From owner-freebsd-current@FreeBSD.ORG  Fri Apr 22 13:13:49 2005
Return-Path: <owner-freebsd-current@FreeBSD.ORG>
Delivered-To: freebsd-current@freebsd.org
Received: from mx1.FreeBSD.org (mx1.freebsd.org [216.136.204.125])
	by hub.freebsd.org (Postfix) with ESMTP id 938E916A4CE
	for <freebsd-current@freebsd.org>;
	Fri, 22 Apr 2005 13:13:49 +0000 (GMT)
Received: from pne-smtpout2-sn1.fre.skanova.net
	(pne-smtpout2-sn1.fre.skanova.net [81.228.11.159])
	by mx1.FreeBSD.org (Postfix) with ESMTP id 2AA1E43D31
	for <freebsd-current@freebsd.org>;
	Fri, 22 Apr 2005 13:13:49 +0000 (GMT)
	(envelope-from daniel_k_eriksson@telia.com)
Received: from sentinel (195.198.193.104) by pne-smtpout2-sn1.fre.skanova.net
	(7.1.026.7)
	id 42687F2000023DBE for freebsd-current@freebsd.org;
	Fri, 22 Apr 2005 15:13:48 +0200
From: "Daniel Eriksson" <daniel_k_eriksson@telia.com>
To: "'FreeBSD Current'" <freebsd-current@freebsd.org>
Date: Fri, 22 Apr 2005 15:13:43 +0200
Organization: Home
Message-ID: <!~!UENERkVCMDkAAQACAAAAAAAAAAAAAAAAABgAAAAAAAAA0VcX9IoJqUaXPS8MjT1PdsKAAAAQAAAAKDq8qQ2O9UK7PKMOCt2NqwEAAAAA@telia.com>
MIME-Version: 1.0
Content-Type: text/plain;
	charset="us-ascii"
Content-Transfer-Encoding: 7bit
X-Mailer: Microsoft Office Outlook, Build 11.0.6353
Thread-Index: AcVHPRvXPQgKmmOvTWmFZWPqKX1DMA==
X-MimeOLE: Produced By Microsoft MimeOLE V6.00.2900.2527
Subject: Serious I/O problems (bad performance and live-lock)
X-BeenThere: freebsd-current@freebsd.org
X-Mailman-Version: 2.1.1
Precedence: list
List-Id: Discussions about the use of FreeBSD-current
	<freebsd-current.freebsd.org>
List-Unsubscribe: <http://lists.freebsd.org/mailman/listinfo/freebsd-current>,
	<mailto:freebsd-current-request@freebsd.org?subject=unsubscribe>
List-Archive: <http://lists.freebsd.org/pipermail/freebsd-current>
List-Post: <mailto:freebsd-current@freebsd.org>
List-Help: <mailto:freebsd-current-request@freebsd.org?subject=help>
List-Subscribe: <http://lists.freebsd.org/mailman/listinfo/freebsd-current>,
	<mailto:freebsd-current-request@freebsd.org?subject=subscribe>
X-List-Received-Date: Fri, 22 Apr 2005 13:13:49 -0000


With recent CURRENT (at least for the last 2 days, but probably longer), two
of my systems can be brought to their knees (live-lock) with a simple "dd
if=/dev/zero of=test bs=128k" command. I have not tested any other systems.
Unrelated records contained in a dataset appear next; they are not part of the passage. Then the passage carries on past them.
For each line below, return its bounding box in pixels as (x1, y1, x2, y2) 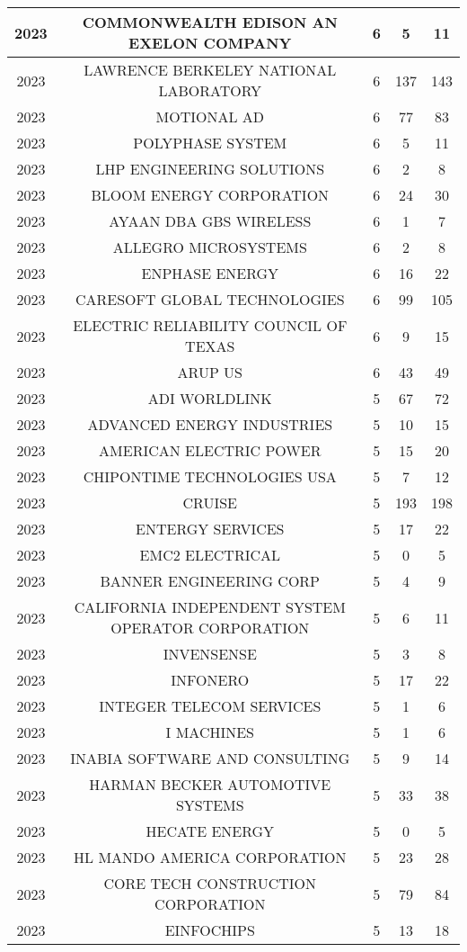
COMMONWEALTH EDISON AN (82, 12, 338, 32)
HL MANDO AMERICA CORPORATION (74, 847, 347, 867)
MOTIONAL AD (155, 106, 265, 127)
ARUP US (177, 362, 243, 382)
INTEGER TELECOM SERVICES (99, 696, 322, 716)
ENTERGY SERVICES (136, 518, 285, 539)
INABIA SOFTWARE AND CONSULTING (70, 748, 350, 768)
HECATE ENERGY (145, 821, 275, 841)
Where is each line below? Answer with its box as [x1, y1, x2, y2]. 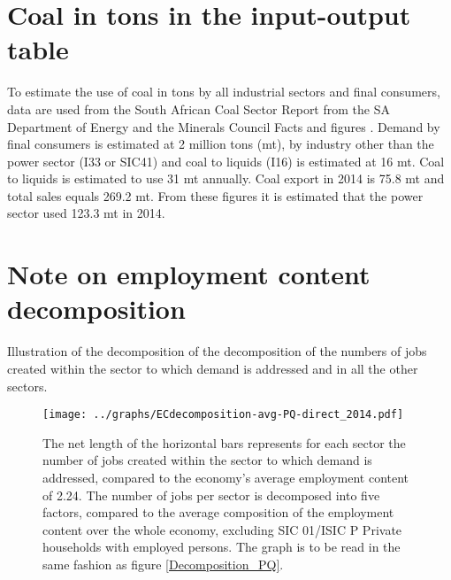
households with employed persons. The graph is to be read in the [42, 537, 401, 556]
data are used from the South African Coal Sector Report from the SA [7, 99, 390, 118]
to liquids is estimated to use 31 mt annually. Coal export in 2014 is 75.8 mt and [7, 169, 445, 188]
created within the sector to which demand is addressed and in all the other [7, 359, 418, 377]
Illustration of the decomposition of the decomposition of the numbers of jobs [7, 342, 427, 360]
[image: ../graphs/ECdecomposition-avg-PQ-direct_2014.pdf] [42, 408, 404, 421]
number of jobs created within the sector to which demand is [42, 451, 372, 469]
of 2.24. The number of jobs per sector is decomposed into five [42, 485, 380, 504]
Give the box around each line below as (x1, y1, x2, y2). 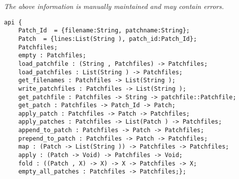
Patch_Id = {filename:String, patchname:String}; (18, 27, 190, 34)
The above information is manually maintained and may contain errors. (4, 1, 224, 11)
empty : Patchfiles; (18, 52, 86, 59)
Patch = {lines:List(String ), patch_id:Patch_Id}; (18, 35, 197, 42)
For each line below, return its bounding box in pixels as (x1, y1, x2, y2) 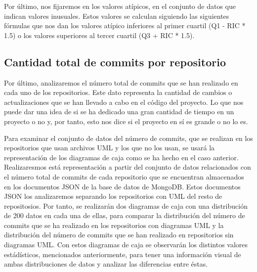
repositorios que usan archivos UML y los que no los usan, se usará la (4, 142, 215, 153)
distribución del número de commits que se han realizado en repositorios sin (4, 229, 234, 240)
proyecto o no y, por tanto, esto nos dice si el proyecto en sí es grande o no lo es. (4, 116, 248, 126)
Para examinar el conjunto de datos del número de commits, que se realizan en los (4, 133, 253, 143)
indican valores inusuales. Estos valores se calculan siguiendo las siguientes (4, 10, 229, 21)
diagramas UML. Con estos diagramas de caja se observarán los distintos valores (4, 239, 248, 250)
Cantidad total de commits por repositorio (4, 54, 226, 69)
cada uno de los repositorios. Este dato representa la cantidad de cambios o (4, 87, 232, 97)
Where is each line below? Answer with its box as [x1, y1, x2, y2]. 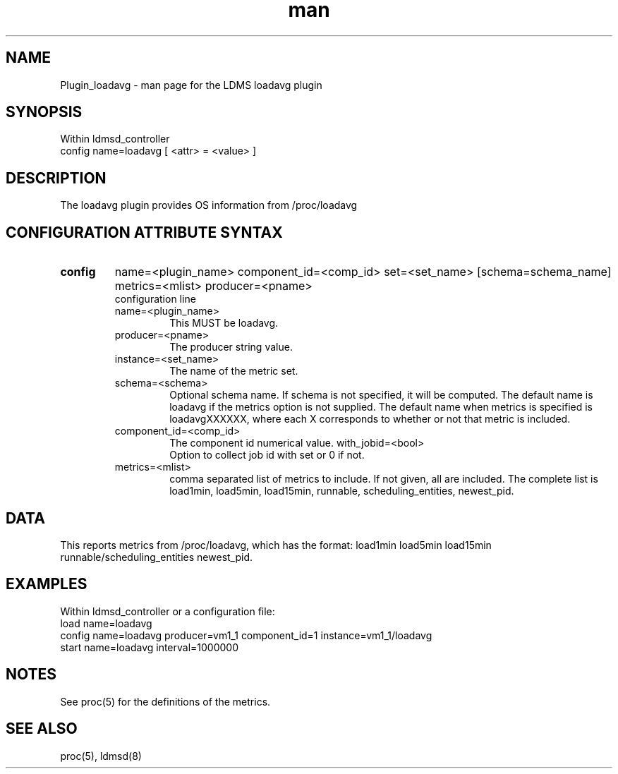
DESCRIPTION [6, 169, 107, 187]
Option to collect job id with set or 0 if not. [169, 449, 365, 461]
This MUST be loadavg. [169, 317, 279, 329]
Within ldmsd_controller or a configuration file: [60, 605, 275, 617]
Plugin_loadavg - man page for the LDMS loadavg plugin [60, 78, 322, 91]
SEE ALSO [6, 720, 78, 738]
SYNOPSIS [6, 103, 83, 121]
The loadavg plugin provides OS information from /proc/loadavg [60, 199, 358, 212]
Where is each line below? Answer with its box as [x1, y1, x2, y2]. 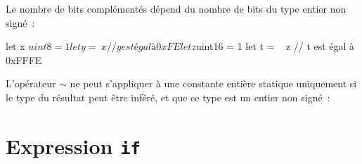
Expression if [6, 131, 141, 160]
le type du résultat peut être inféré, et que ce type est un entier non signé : [6, 89, 330, 104]
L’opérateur [6, 76, 56, 91]
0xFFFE [6, 52, 42, 67]
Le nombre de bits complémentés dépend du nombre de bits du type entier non [6, 1, 347, 15]
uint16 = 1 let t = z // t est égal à [195, 39, 355, 53]
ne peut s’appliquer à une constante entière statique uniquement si [70, 76, 357, 91]
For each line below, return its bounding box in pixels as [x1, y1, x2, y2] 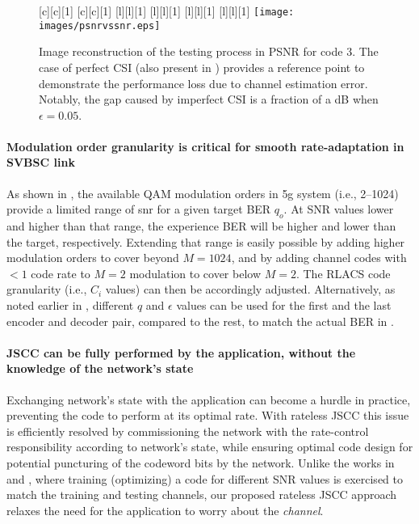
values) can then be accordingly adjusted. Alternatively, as [105, 281, 396, 298]
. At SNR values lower [283, 201, 394, 218]
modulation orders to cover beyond [6, 249, 179, 266]
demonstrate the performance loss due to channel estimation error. [39, 74, 368, 91]
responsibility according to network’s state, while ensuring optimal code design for [6, 438, 413, 455]
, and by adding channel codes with [231, 249, 407, 266]
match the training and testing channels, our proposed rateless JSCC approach [6, 486, 397, 503]
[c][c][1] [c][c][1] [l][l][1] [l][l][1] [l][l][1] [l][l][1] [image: [39, 2, 295, 19]
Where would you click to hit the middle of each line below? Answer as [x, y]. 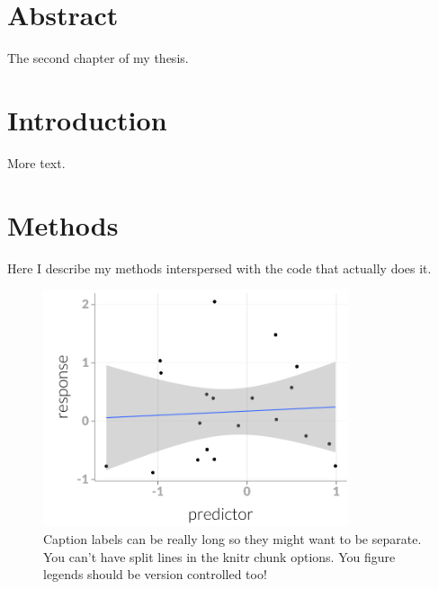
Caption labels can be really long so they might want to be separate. [232, 539]
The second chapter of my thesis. [98, 58]
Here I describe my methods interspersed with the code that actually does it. [219, 268]
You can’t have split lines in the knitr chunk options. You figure [219, 556]
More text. [36, 162]
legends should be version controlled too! [155, 574]
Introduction [87, 119]
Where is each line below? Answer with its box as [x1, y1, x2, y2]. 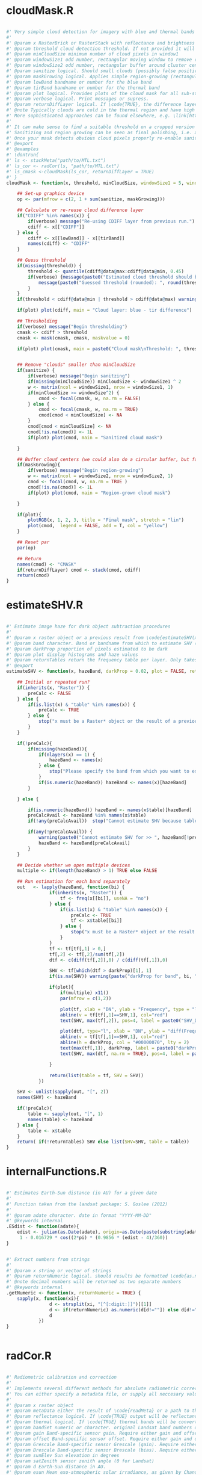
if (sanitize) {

I keep both servers synced running 6-CURRENT:

Server #1: dual AthlonMP 2600+, Compaq SmartArray 5302/64 hardware raid card
(ciss). The card hosts two arrays, one RAID-5 built from 4 discs that holds
the system and one RAID-0 built from 14 discs. All the discs are 36GB 10krpm
and I have one array on each channel on the card.

Server #2: AthlonXP 2500+ with an old Maxtor 27GB UDMA66 disc for the
system.


What made me take notice was that server #2 ran through a "make
installkernel; make installworld" faster than server #1 during a recent
upgrade. This makes no sense given the superior I/O performance of the
hardware scsi raid array on server #1, and I know that in the past server #1
has finished the process ahead of server #2.

After the upgrade was done I ran some simple tests with 'dd', and it only
took ~1 minute for the system to live-lock. Breaking into DDB and killing
the 'dd' process brought the machine back to life. I assumed the problem was
ciss-related, CAM-related or SMP-related, but I just tried doing the same
thing on the UP machine (server #2), and it too live-locked within a minute.

Both systems use pretty much the same config, with the only major difference
being SMP or not:
* SCHED_4BSD, PREEMPTION, ADAPTIVE_GIANT, DEVICE_POLLING, HZ=2000
* debug.mpsafenet="1", debug.mpsafevfs="1"

The problem manifests itself like this:
Shortly after 'dd' is started, the machine starts to swap.
The swapping makes the machine very unresponsive.
After about a minute or so the machine enters some sort of live-lock where
the IP-stack replies to icmp echos, but nothing else can be done.

The last test I did was on a system compiled from sources dated
2005.04.22.01.00.00 (earlier today). The oldest system I've tested is from
2005.04.20.14.30.00 (but I did notice the system being slightly sluggish
earlier in the week too, so I think the problem is older than that).

This is a serious regression! I don't know when I last did any testing with
'dd', but I'm pretty sure it was less than 3 months ago (and back then
neither system live-locked).

/Daniel Eriksson